- [WORK INSTRUCTIONS]
Below are some records. Copy every line in them that holds "police".

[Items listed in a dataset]
----------------------------------------

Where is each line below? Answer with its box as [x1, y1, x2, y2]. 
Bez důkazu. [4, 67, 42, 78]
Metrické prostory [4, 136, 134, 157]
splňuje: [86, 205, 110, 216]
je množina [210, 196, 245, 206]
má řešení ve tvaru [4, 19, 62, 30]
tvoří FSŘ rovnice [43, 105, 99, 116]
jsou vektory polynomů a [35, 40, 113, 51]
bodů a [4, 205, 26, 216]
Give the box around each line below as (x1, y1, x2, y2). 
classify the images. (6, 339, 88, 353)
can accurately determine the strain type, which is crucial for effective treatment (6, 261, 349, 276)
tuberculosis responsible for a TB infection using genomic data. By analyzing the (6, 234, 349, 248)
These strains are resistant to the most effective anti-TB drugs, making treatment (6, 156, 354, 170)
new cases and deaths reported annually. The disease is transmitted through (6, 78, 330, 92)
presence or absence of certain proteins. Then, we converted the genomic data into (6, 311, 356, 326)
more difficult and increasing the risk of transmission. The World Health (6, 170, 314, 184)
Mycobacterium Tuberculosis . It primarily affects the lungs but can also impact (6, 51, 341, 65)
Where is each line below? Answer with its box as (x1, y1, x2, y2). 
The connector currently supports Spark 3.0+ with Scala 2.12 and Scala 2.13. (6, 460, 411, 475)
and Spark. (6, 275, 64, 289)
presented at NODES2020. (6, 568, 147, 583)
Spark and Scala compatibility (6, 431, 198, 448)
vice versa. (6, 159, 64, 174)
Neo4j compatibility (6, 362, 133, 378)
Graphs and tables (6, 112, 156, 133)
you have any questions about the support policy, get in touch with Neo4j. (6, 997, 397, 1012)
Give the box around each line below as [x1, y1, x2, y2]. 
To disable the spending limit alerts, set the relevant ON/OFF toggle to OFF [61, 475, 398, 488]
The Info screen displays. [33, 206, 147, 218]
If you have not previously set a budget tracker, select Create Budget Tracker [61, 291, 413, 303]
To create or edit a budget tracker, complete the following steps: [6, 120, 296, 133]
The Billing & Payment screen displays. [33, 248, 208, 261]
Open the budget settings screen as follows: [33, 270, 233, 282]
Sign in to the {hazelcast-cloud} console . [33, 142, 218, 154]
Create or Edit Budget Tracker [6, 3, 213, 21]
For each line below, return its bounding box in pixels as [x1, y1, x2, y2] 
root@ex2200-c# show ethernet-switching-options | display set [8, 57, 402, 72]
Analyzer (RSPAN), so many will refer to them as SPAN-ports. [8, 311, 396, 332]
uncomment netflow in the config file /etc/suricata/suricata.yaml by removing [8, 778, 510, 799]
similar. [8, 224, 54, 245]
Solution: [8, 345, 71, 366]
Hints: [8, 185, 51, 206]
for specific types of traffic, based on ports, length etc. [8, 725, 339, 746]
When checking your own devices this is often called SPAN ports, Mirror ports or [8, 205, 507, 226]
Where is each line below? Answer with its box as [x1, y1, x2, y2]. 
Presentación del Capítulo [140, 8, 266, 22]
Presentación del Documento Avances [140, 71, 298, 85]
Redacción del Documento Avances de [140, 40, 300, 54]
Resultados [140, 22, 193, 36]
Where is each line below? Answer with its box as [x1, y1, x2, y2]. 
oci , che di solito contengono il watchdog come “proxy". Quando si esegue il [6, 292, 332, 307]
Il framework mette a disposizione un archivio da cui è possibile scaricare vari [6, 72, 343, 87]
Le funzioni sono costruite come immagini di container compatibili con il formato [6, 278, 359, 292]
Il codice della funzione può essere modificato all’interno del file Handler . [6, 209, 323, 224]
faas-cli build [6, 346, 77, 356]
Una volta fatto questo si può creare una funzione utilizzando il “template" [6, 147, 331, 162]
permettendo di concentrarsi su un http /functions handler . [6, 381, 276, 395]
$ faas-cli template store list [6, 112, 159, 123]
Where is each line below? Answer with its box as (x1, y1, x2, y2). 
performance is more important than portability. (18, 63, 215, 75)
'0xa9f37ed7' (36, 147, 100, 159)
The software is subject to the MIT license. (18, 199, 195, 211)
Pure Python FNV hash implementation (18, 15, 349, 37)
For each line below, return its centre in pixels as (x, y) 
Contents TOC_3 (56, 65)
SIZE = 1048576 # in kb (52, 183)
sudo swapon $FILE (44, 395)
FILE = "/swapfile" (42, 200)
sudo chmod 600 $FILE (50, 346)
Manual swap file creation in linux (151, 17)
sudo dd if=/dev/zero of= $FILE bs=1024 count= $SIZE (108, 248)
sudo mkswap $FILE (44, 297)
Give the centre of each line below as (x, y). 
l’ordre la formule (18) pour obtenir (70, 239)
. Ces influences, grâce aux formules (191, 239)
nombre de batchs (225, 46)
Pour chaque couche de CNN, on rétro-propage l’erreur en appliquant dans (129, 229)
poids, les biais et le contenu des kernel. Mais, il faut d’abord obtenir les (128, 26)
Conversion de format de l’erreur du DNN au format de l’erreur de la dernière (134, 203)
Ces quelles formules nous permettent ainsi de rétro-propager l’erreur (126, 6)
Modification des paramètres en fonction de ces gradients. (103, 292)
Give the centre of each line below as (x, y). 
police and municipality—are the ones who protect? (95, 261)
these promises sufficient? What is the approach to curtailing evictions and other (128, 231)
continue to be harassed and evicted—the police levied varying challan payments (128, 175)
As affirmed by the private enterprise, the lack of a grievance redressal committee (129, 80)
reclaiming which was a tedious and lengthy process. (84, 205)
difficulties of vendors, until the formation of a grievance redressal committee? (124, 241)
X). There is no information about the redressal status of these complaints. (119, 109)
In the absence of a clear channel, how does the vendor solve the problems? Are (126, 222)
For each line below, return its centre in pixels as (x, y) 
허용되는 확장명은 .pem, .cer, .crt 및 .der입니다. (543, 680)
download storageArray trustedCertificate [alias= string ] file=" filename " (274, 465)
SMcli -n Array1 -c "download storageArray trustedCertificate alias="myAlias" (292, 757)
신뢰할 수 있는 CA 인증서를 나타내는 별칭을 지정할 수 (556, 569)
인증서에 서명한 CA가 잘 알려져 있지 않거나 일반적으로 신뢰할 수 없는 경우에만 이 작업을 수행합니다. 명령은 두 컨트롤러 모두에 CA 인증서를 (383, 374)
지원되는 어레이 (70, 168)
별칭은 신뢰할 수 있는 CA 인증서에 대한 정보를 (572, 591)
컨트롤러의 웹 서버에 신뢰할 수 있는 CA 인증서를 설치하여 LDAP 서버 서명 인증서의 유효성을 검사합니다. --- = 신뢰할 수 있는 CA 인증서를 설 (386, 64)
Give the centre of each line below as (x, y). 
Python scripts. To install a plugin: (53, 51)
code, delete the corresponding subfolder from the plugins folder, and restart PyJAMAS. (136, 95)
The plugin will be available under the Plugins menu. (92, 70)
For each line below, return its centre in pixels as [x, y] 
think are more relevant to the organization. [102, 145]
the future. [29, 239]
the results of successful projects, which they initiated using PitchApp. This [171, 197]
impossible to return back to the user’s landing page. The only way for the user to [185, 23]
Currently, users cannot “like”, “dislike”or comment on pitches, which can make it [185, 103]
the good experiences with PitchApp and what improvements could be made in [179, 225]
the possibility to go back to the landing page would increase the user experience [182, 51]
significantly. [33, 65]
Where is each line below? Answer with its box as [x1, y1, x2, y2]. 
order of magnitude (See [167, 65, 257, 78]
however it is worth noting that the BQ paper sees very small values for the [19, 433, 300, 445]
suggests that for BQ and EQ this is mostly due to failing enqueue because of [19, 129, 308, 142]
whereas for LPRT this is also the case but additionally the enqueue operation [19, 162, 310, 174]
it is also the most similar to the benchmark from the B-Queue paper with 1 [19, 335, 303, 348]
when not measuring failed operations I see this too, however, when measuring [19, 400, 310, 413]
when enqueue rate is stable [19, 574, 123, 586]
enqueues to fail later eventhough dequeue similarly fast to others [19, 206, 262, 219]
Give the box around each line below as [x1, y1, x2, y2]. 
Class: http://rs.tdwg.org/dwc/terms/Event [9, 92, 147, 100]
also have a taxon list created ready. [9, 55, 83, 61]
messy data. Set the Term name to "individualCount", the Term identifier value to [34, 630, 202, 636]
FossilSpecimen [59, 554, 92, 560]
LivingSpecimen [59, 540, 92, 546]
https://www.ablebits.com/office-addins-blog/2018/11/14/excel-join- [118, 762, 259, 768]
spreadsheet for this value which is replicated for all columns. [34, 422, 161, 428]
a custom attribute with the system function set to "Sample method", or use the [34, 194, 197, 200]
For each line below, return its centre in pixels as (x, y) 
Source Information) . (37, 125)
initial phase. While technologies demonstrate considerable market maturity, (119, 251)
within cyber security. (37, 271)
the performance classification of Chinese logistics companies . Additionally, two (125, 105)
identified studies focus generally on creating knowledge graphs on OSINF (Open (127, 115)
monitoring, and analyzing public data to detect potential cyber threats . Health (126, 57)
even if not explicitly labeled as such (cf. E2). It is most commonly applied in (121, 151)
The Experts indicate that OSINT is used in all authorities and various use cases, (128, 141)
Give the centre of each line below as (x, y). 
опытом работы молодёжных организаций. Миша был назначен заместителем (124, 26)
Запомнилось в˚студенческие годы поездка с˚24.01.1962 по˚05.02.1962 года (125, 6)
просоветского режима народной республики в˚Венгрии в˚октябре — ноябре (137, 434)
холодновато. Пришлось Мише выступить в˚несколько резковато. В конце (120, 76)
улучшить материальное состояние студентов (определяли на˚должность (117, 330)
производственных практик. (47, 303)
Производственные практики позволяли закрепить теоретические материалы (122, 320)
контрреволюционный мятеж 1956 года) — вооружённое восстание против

----------------------------------------

- [TASK RESULT]
police and municipality—are the ones who protect? (95, 261)
continue to be harassed and evicted—the police levied varying challan payments (128, 175)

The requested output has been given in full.